His father told him he might go. "But," said he, "I am afraid you have lost your bird; when a boy allows himself to get into bad company, he does not know how many troubles he plunges himself into."
Rollo and Jonas ran on, and soon disappeared among the trees. Rollo found it hard to keep up, as the road was not very smooth, though they had got down the steepest part of the mountain. Jonas kept hold of Rollo's hand, and went on running and walking alternately, until they got down to the end of the trees and bushes, and then they came out in sight of the place where the horses were tied.
It was fortunate for poor Mosette, and for Rollo too, that they did thus run on before, for it happened that Jim, and the boys with him, had come down the mountain by another road, and were just going up to the place as Jonas and Rollo came out of the woods.

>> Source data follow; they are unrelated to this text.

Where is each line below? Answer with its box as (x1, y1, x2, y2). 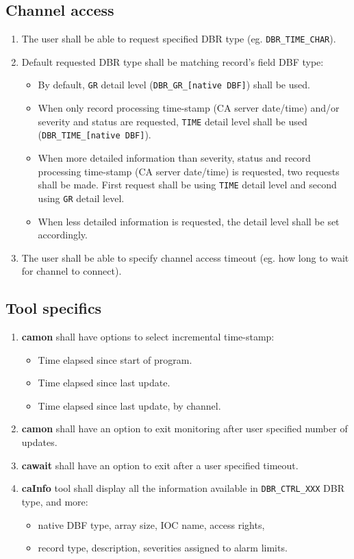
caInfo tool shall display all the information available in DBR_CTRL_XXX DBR (21, 481, 344, 495)
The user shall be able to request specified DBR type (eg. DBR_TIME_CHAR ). (21, 32, 336, 46)
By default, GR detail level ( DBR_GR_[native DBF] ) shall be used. (38, 77, 310, 92)
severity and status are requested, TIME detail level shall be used (38, 114, 307, 128)
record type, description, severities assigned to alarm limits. (38, 541, 288, 555)
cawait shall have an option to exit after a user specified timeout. (21, 458, 299, 472)
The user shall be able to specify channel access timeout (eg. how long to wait (21, 250, 349, 264)
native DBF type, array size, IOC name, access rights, (38, 517, 265, 532)
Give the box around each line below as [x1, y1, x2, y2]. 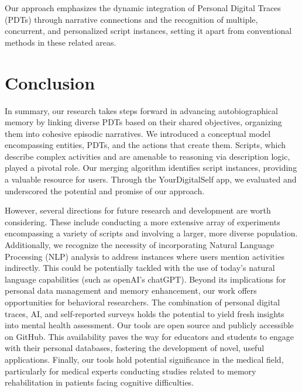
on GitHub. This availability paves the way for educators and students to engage [5, 330, 294, 342]
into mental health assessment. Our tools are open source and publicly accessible [5, 319, 294, 331]
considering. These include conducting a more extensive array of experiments [5, 215, 280, 228]
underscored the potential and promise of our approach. [5, 184, 205, 197]
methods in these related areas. [5, 36, 116, 48]
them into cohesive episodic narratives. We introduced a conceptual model [5, 127, 271, 139]
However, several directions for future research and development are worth [5, 204, 271, 216]
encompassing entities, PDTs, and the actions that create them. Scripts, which [5, 139, 286, 151]
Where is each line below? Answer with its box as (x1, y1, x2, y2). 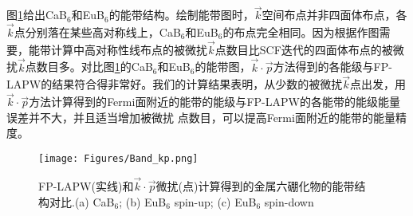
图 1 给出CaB (6, 6, 68, 23)
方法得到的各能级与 (273, 58, 374, 75)
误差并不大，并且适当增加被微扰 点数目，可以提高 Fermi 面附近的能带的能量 (6, 108, 395, 125)
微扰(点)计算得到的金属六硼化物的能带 (155, 177, 355, 194)
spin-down (264, 193, 314, 210)
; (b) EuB (119, 193, 167, 210)
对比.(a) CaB (49, 193, 115, 210)
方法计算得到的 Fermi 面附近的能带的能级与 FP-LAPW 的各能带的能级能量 (29, 93, 400, 110)
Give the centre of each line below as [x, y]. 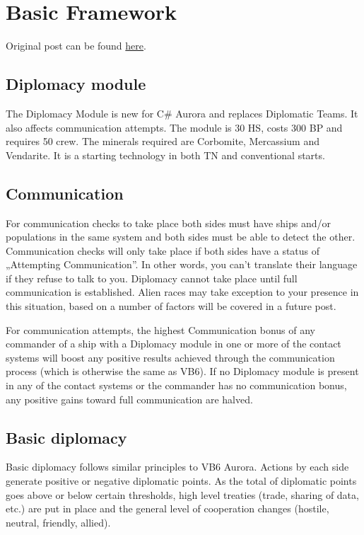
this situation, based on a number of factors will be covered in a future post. [171, 306]
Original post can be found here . [76, 46]
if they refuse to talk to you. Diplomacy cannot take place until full [152, 278]
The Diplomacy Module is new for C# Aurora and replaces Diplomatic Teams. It [182, 113]
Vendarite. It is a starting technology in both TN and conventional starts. [165, 155]
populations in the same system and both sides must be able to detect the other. [181, 237]
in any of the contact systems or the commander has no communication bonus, [176, 385]
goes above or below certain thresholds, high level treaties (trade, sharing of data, [182, 494]
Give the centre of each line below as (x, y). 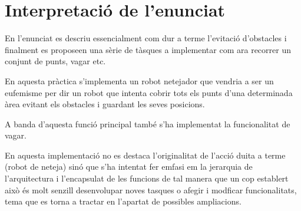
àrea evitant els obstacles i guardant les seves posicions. (105, 104)
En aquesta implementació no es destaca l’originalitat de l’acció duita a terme (145, 155)
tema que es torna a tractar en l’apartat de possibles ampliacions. (123, 201)
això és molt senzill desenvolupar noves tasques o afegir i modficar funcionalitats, (151, 189)
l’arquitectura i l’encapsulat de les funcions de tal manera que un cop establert (147, 178)
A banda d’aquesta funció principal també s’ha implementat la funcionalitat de (148, 123)
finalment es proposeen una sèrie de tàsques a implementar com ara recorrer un (148, 49)
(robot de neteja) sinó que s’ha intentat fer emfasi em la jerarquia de (129, 167)
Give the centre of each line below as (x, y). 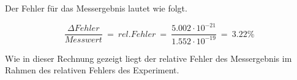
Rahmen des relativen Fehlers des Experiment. (92, 70)
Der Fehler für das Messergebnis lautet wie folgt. (96, 8)
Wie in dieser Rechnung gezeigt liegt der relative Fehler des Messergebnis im (148, 58)
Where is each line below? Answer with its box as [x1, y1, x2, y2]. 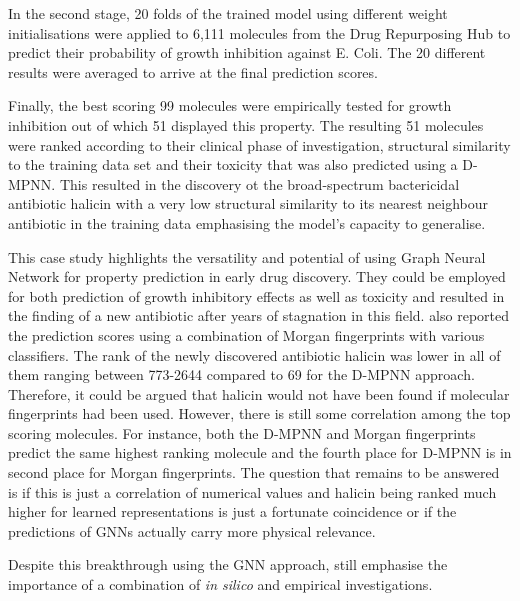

"There they are," said Jonas. "You stay here; I must run on." And he let go of Rollo's hand, sprang forward, and ran with all his might. Rollo tried to follow, but soon stopped and looked on.
Jim and his boys did not see Jonas coming, and they went to work looking around the bushes and stones after Mosette. In a few minutes, one smaller boy came out from the bushes, close by the place where Rollo recollected the nest was hid, with something in his hand, and Rollo could distinctly hear him calling out,
"Here he is, Jim--I have got him, Jim."
Just that moment, Jonas came running up among the boys, calling out,
"Let that bird alone!--Let that bird alone!" The boys, terrified at this unexpected onset, started and ran in every direction. The boy who had the nest, dropped it upon the ground, and dodged back into the bushes. Jonas took it up carefully, put little Mosette, who had fallen out, back in the nest, and walked out into the road to meet Rollo, who was coming down as fast as he could come, on the other side.
They saw Jim and his comrades no more, and Rollo said he believed he should never again want to have any thing to do with bad boys.